Turn off your computer and turn it on and press the F2 key repeatedly.


----------



## texasbullet (Jun 11, 2014)

You may also want to check your keyboard settings.


----------



## ItsJess (Oct 16, 2017)

Keyboard settings are fine, I have checked and changed them a billion times now.
I have tried pressing F2 repeteadly whi le turning on but nothing happens, I have tried ESC as well


----------



## texasbullet (Jun 11, 2014)

Need the complete model number from your computer Lenovo G50-??


----------



## ItsJess (Oct 16, 2017)

G50-70


----------



## 123Zbyniek (May 14, 2017)

What system?
https://support.lenovo.com/pl/pl/solutions/ht500216


----------



## managed (May 24, 2003)

Try disconnecting the built-in keyboard and then using the external keyboard (wired usb ?).


----------



## texasbullet (Jun 11, 2014)

Is your laptop still under warranty from Lenovo.


----------



## ItsJess (Oct 16, 2017)

I have already tried the USB keyboard as mentioned before, no luck. 
The system is Windows 10, updated. 
Yeah maybe the warranty is still on but I live in a different country now and I don't have the papers with me, plus I got the keyboard changed from a local store, so dunno if the warranty is still valid


----------



## Lanctus (Jul 20, 2017)

Try this, namely towards the bottom of the page. http://www.tomsguide.com/answers/id-2956757/laptop-pressing-keys.html


----------



## ItsJess (Oct 16, 2017)

I have tried the keyboard thing, but not the drivers as I don't really understand how to go about it and what to download


----------



## texasbullet (Jun 11, 2014)

Maybe it is an issue with a W10 update. There have been reports of too many bugs in it.


----------



## ItsJess (Oct 16, 2017)

It's been going on for months, getting worse day after day, I have updated W10 many times but never solved it. So I don't know if it is W10 or the pc


----------



## wswingle (Jun 11, 2015)

Replace the keyboard. 


Sent from my iPhone using Tapatalk


----------



## Lanctus (Jul 20, 2017)

ItsJess said:


> I have tried the keyboard thing, but not the drivers as I don't really understand how to go about it and what to download


Go here for Lenovo drivers and updates: https://support.lenovo.com/us/en/solutions/ht003029
Scroll down to "Where to download", and follow the Lenovo Systems Update link. Follow the instructions, it should detect your system and components, and have the drivers available to download.


----------



## Macboatmaster (Jan 15, 2010)

If you have tried an external keyboard


> I have already tried the USB keyboard as mentioned before, no luck.
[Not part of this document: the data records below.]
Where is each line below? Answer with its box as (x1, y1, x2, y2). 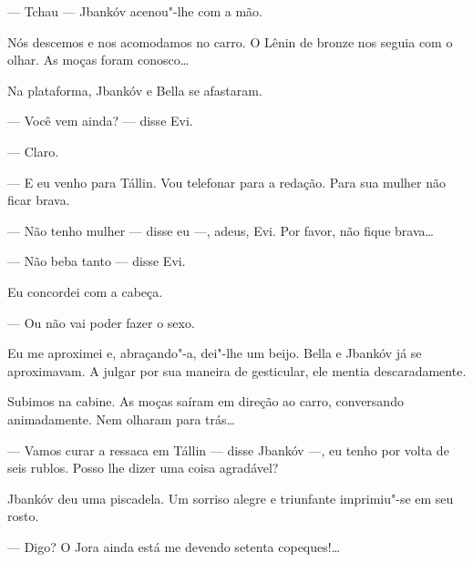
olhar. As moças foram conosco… (7, 50, 190, 69)
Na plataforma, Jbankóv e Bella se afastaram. (7, 80, 262, 99)
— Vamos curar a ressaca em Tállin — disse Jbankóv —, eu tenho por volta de (7, 440, 449, 459)
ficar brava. (7, 190, 70, 209)
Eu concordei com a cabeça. (7, 281, 163, 301)
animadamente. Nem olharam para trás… (7, 409, 235, 428)
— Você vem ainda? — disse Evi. (7, 111, 193, 130)
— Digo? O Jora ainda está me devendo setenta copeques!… (7, 536, 341, 556)

please confirm that with that connected and working insofar as if you open a document writer say notepad you can type in it.
Are you then saying that a series of


> One day it will start pressing sssssssss, the next day 000000000, then space, then ++++++++++++++ .


or whatever simply appears without any action from you#

Your comment above is unclear to me, I do not know if it is to other members who have posted on your topic.
It could be read as
"If I press *s *instead of a single letter *s *I get repeated sssssssss"

Or it could be taken as it actually reads


> One day it will start pressing sssssssss, the next day 000000000, then space, then ++++++++++++++ .


You do not DO ANYTHING, but these characters appear when you place a cursor where you could type

Please clarify - even if it is only me that is confused.


----------



## jenae (Mar 17, 2013)

Hi, I had a similar problem on another forum. Device settings from device manager are stored in the registry, in this case both mouse and keyboard had errant filters installed, restoring to MS defaults fixed the problem, although Like Mac I am not sure exactly what is happening, from your description. 

It will at least eliminate this as a problem, go to search and type:- command prompt, right click on the returned command prompt and select "run as administrator" an elevated cmd prompt will open. Copy the cmd's below, one at a time, and then right click anywhere in the cmd prompt window and select paste. 

reg query "HKLM\SYSTEM\CurrentControlSet\Control\Class\{4d36e96b-e325-11ce-bfc1-08002be10318}" > 0 & notepad 0

reg query "HKLM\SYSTEM\CurrentControlSet\Control\Class\{4d36e96b-e325-11ce-bfc1-08002be10318}\0000" > 0 & notepad 0

reg query "HKLM\SYSTEM\CurrentControlSet\Control\Class\{4d36e96f-e325-11ce-bfc1-08002be10318}" > 0 & notepad 0

reg query "HKLM\SYSTEM\CurrentControlSet\Control\Class\{4d36e96f-e325-11ce-bfc1-08002be10318}\0000" > 0 & notepad 0

Press enter after each cmd, it will open a notepad, please copy and paste these notepad outputs into your next reply. This is perfectly safe as it only query's what is already there, no changes are made to your registry.


----------